Do, 27. September 2007

Elfriede Wojaczek-Steffke: Vom geliebten zum gelobten Land. Erinnerungen an die mährische Heimat. Benno-Verlag Leipzig 2001

Dresden, Villa der Brücke-Most-Stiftung, Reinhold-Becker-Str. 5

Beginn: 14 Uhr (vorrangig für eingeladene Schulklassen)

Eine Veranstaltung in Kooperation mit der Brücke-Most-Stiftung Dresden

Elfriede Wojaczek-Steffke wurde 1931 geboren und wuchs im nordmährischen Stachenwald (Stachovice) auf. Ihr Buch schildert ihre Erinnerungen in Prosa und aus dem Blickwinkel eines Jugendlichen. Das alltägliche Leben in dem Gebirgsdörfchen, die Kriegsereignisse und die spätere Vertreibung ihrer Familie nach dem Zweiten Weltkrieg sind ebenso Gegenstand der Erzählung wie der schwere Neuanfang in der sowjetischen Besatzungszone, der späteren DDR. Das Buch endet im Jahr 1952.

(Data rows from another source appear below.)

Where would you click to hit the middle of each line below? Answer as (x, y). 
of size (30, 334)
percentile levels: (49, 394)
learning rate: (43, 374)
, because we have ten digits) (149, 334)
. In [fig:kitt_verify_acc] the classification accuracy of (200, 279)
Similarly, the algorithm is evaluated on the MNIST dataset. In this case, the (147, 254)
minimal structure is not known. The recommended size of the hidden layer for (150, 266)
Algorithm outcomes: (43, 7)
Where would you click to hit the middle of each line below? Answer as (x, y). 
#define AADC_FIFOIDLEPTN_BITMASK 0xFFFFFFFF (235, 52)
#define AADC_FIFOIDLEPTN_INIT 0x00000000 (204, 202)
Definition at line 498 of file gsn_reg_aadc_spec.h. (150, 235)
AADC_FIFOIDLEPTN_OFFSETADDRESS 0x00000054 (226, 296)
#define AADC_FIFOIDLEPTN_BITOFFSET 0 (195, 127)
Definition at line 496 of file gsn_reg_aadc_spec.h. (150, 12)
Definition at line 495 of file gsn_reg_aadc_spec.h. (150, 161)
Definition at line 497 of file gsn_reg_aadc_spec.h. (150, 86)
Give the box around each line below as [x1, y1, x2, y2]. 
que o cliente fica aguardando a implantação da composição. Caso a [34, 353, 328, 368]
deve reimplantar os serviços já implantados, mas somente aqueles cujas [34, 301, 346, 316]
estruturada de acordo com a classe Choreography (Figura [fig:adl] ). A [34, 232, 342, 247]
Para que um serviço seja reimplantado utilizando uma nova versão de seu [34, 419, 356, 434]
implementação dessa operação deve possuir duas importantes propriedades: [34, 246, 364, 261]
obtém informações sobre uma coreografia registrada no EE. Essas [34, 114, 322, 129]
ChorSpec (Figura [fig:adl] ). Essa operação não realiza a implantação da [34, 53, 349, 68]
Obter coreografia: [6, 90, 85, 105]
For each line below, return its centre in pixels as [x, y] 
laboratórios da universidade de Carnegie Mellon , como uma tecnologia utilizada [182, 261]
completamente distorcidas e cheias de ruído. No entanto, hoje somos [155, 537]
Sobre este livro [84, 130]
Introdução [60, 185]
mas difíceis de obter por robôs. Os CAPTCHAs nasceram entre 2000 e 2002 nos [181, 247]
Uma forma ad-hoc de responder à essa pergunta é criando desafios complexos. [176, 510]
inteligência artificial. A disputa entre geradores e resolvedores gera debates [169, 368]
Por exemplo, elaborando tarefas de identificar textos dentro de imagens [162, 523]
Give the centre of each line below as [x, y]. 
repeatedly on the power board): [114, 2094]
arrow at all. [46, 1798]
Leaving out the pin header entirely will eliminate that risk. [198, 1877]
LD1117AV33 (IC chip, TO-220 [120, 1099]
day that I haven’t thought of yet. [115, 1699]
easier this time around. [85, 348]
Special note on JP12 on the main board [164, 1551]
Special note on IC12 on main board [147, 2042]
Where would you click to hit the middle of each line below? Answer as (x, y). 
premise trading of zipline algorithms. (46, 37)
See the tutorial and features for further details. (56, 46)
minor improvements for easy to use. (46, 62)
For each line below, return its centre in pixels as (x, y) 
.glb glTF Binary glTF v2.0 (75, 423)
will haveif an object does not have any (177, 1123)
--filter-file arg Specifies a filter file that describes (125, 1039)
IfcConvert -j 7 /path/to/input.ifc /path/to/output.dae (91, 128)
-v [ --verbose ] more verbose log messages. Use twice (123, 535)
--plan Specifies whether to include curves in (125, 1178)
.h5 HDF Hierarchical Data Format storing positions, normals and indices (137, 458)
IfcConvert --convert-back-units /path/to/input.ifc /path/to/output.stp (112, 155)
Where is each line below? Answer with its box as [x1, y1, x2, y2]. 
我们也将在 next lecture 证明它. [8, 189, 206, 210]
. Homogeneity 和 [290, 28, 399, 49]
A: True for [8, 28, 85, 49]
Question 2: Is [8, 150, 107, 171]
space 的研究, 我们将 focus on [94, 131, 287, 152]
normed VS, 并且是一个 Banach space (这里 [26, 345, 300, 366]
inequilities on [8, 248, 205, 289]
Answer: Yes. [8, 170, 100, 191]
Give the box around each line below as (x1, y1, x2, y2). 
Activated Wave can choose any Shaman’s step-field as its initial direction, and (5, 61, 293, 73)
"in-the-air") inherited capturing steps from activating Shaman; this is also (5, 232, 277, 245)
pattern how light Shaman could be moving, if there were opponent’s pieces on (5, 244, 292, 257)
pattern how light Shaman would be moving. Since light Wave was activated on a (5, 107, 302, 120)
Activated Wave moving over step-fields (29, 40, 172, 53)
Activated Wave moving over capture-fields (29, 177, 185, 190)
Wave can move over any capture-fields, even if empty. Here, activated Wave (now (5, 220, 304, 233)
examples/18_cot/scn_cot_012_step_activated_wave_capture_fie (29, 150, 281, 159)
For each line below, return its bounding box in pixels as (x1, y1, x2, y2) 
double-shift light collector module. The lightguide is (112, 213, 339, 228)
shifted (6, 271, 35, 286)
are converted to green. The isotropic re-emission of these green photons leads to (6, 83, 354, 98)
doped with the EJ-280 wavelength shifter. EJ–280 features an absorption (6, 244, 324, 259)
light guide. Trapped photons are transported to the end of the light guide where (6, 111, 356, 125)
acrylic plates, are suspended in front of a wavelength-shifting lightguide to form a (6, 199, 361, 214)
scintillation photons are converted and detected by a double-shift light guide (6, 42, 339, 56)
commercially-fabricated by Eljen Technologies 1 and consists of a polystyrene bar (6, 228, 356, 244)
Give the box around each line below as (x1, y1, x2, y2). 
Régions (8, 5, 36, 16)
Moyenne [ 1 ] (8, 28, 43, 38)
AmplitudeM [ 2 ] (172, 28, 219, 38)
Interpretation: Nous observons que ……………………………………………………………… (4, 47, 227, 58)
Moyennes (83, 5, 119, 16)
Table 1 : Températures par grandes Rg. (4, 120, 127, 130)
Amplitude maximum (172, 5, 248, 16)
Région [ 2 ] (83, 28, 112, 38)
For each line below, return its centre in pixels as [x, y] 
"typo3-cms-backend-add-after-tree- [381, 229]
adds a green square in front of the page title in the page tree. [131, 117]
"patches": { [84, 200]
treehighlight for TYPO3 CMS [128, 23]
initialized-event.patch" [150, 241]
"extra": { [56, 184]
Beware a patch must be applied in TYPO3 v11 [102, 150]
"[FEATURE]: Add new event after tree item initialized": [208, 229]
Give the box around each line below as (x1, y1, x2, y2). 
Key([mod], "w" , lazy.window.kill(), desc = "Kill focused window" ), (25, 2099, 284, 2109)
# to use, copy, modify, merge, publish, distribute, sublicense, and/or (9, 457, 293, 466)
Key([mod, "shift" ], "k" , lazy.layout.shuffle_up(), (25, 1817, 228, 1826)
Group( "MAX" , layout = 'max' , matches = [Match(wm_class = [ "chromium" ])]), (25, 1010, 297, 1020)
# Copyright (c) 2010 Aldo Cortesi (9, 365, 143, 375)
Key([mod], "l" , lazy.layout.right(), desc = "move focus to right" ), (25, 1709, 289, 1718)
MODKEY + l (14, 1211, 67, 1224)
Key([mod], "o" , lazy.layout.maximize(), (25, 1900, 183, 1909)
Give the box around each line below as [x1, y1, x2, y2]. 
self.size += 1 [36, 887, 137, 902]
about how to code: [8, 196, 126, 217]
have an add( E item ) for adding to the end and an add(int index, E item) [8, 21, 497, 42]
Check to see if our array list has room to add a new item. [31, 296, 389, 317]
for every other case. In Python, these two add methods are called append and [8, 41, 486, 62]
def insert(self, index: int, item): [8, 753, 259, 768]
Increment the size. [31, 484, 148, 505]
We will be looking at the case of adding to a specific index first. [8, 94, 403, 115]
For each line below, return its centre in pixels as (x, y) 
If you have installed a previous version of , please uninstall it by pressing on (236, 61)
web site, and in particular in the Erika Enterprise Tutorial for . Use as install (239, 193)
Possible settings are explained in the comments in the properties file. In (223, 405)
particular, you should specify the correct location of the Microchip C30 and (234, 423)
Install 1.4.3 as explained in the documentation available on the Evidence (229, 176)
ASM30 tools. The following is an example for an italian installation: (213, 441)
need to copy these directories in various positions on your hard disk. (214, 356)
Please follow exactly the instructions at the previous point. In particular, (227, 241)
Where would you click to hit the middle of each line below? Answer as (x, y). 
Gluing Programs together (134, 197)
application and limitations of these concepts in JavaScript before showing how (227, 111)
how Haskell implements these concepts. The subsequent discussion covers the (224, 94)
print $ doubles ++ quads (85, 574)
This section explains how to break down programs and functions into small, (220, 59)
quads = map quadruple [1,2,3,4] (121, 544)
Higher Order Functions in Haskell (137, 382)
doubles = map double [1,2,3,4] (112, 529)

Die Autorin bedient kein Vertreibungs-Klischee, weist keine Schuld zu. Sie erzählt mit Wehmut, aber ohne Bitterkeit. Ihr Buch erschien inzwischen auch in tschechischer Sprache. Als Schriftstellerin sieht sich die pensionierte Tierärztin dennoch nicht. Sie meint lediglich, dass jeder mit seiner kleinen Geschichte der großen Geschichte Antwort zu geben hat.

Elfriede Wojaczek-Steffke studierte später Tiermedizin und arbeitete bis 1972 als Tierärztin. Sie ist verheiratet, hat zwei Kinder und lebt in Berlin.